Over fitting in scipy non linear curve fit

3
votes

I have a model equation let's call it eq_m:

eq_m

that I know my dataset follows, I am trying to fit my data to eq_m so that I can use the fitted parameters to predict new data.

However this eq_m is non linear hence I used scipy's curve_fit to get the lambda, mu, sigma parameter values, using the following snippet:

opt_parms, parm_cov = o.curve_fit(eq_m, x, y,maxfev=50000)
lamb , mu, sigm = opt_parms

I run this model on various groups of data which are all supposed to follow this model, and 55/60 give me great results however the 5 remaining groups are highly over fitted and have predicted parameters with high positive values. Is there a way I can regularize the curve fit and penalize high magnitude parameter values using scipy/numpy or scikit-learn?
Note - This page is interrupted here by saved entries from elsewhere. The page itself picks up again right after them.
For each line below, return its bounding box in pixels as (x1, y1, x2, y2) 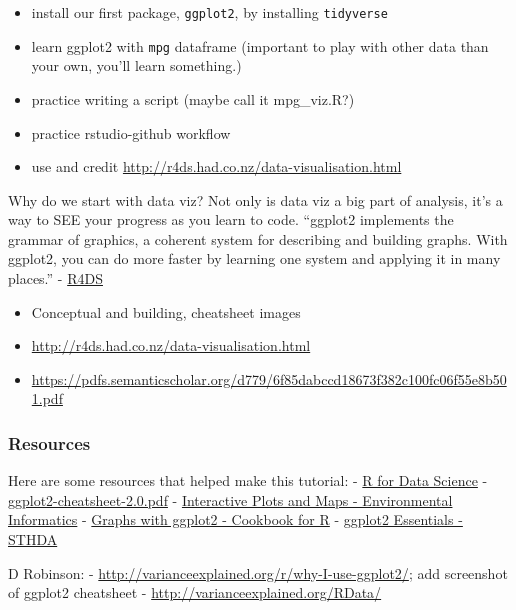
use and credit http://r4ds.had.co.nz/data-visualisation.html (31, 156, 402, 177)
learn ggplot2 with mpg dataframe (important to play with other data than (31, 35, 489, 56)
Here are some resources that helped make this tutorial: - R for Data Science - (8, 470, 488, 491)
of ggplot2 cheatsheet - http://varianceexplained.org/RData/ (8, 582, 382, 603)
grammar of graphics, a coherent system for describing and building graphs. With (8, 228, 508, 249)
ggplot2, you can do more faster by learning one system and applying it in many (8, 248, 501, 269)
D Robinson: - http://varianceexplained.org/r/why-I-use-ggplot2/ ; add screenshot (8, 562, 508, 583)
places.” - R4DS (8, 268, 103, 289)
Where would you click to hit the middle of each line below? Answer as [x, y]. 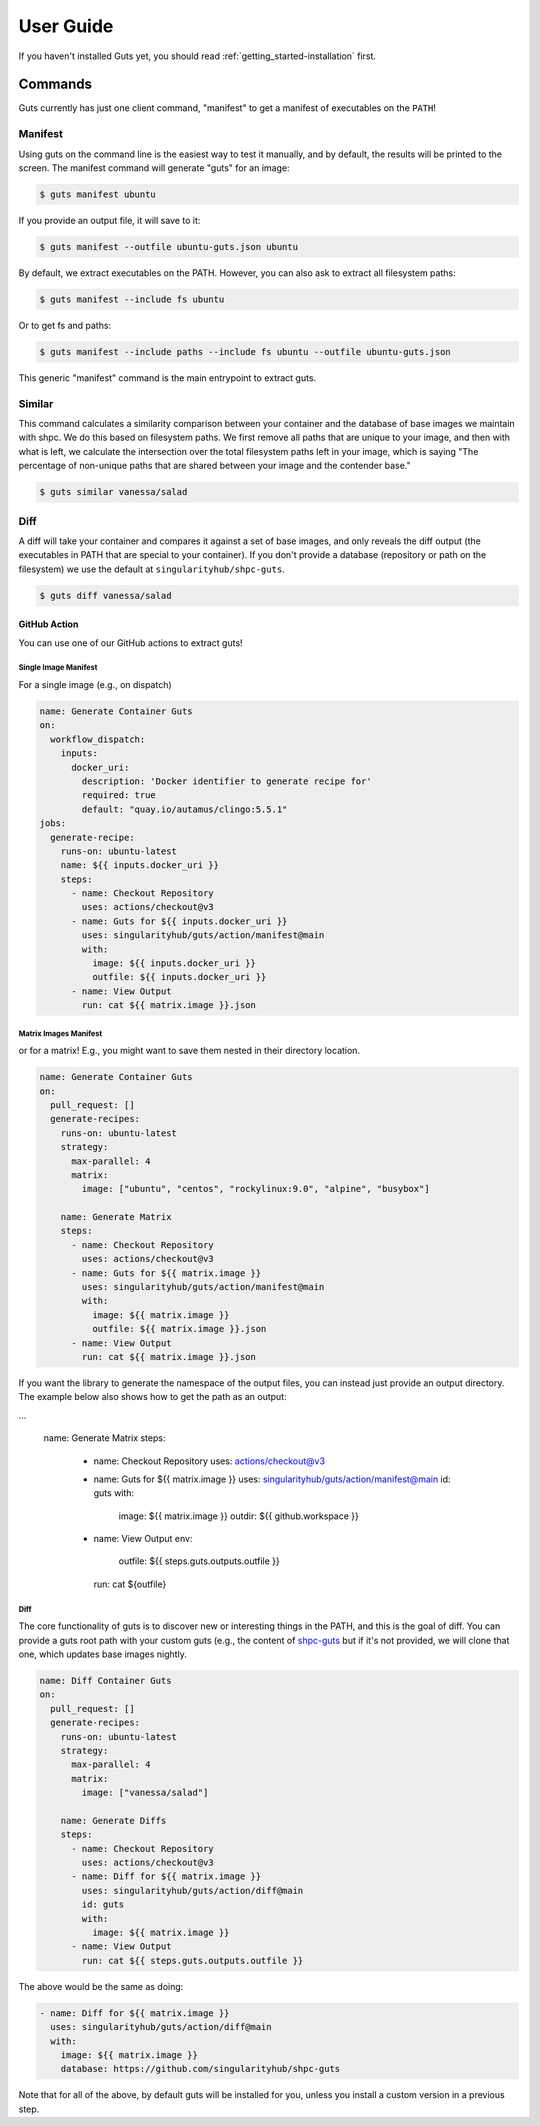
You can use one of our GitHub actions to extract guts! [131, 642]
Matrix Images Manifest [60, 1033]
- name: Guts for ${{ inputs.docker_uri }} [179, 921]
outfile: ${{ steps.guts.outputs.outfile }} [199, 1561]
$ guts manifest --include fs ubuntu [132, 299]
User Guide [66, 26]
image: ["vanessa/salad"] [145, 1793]
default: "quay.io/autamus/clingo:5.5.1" [184, 809]
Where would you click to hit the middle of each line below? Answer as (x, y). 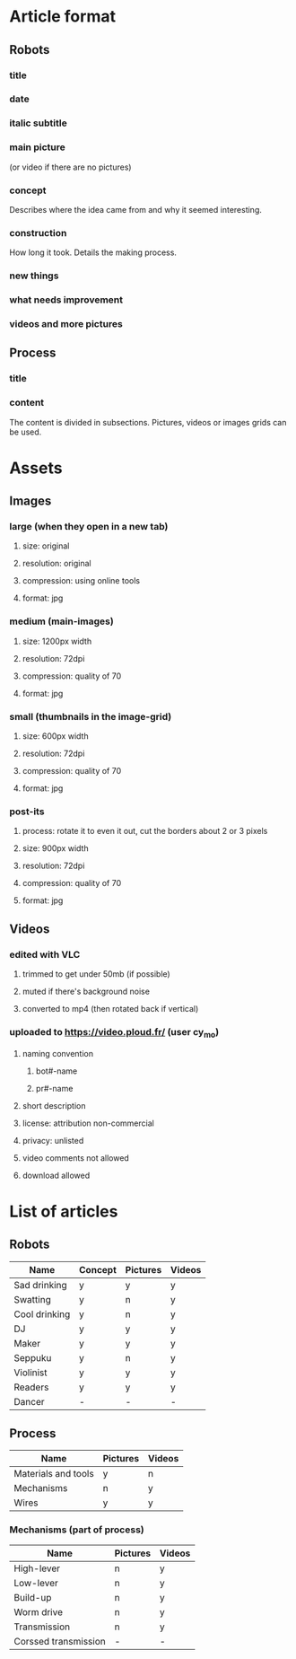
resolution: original (57, 564)
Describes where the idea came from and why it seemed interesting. (135, 209)
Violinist (30, 1373)
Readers (31, 1387)
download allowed (56, 1175)
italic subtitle (38, 123)
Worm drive (38, 1611)
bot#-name (57, 1071)
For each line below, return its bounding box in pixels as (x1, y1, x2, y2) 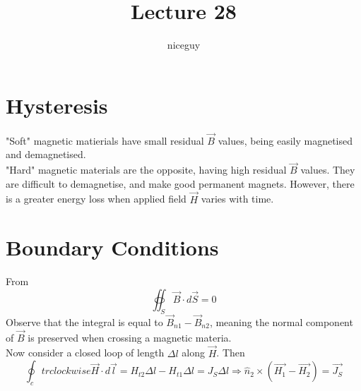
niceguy (167, 37, 201, 52)
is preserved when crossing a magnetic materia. (28, 330, 232, 344)
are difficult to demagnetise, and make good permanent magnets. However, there (6, 176, 355, 191)
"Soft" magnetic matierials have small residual (6, 133, 204, 148)
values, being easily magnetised (218, 133, 353, 148)
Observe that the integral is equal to (6, 315, 163, 330)
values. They (300, 162, 355, 177)
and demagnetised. (6, 147, 86, 162)

My supervisor suggested to use conjugate priors but I have no idea how to do that here.

Can anyone please help me with this? If I have to provide a guess to solve this problem can someone please also tell me how to calculate these guesses?

1
pythonscipyscikit-learncurve-fittingnon-linear-regression

1 Answers

7
votes

curve_fit does not support regularization. It always uses a least squares cost function. In order to regularize the fit you need to write a custom cost function that you minimize with scipy.optimize.minimize.

Let's first translate the curve fitting into a minimization problem:

def eq_m(x, lamb, mu, sigm):  # assumed signature of eq_m
    pass

def cost(params):  # simply use globally defined x and y
    lamb, mu, sigm = params
    model = eq_m(x, lamb, mu, sigm)
    return np.mean((model - y)**2)  # quadratic cost function

p0 = [1, 0, 1]  # initial guess for lambda, mu, and sigma
res = o.minimize(cost, p0)
print(res)  # see if minimization succeeded.
lamb, mu, sigm = res.x

This will hopefully give you similar results as curve_fit. (If this is not the case it's time to start debugging.)

Now we can play with the cost function to implement regularization:

def cost(params):
    lamb, mu, sigm = params
    model = eq_m(x, lamb, mu, sigm)
    reg = lamb**2 + mu**2 + sigm**2  # very simple: higher parameters -> higher cost
    regweight = 1.0  # determines relative importance of regularization vs goodness of fit
    return np.mean((model - y)**2)  + reg * regweight

There is no strict need to penalize the parameters quadratically. Basically you can do anything, just make sure that large parameters increase the cost. Results will vary :-)

All this is a very ad-hoc approach that a lacks a rigorous theoretical basis. The supervisor's suggestion to use conjugate priors sounds like they expect you to use Bayesian estimation techniques. Although certain priors can be considered equivalent to Regularization, the approach is altogether different and can be mathematically rather involved. Instead of a cost function you would need to define a likelihood function, define priors on the parameters, and combine them using Bayes' rule to get the posterior likelihood, which you finally maximize.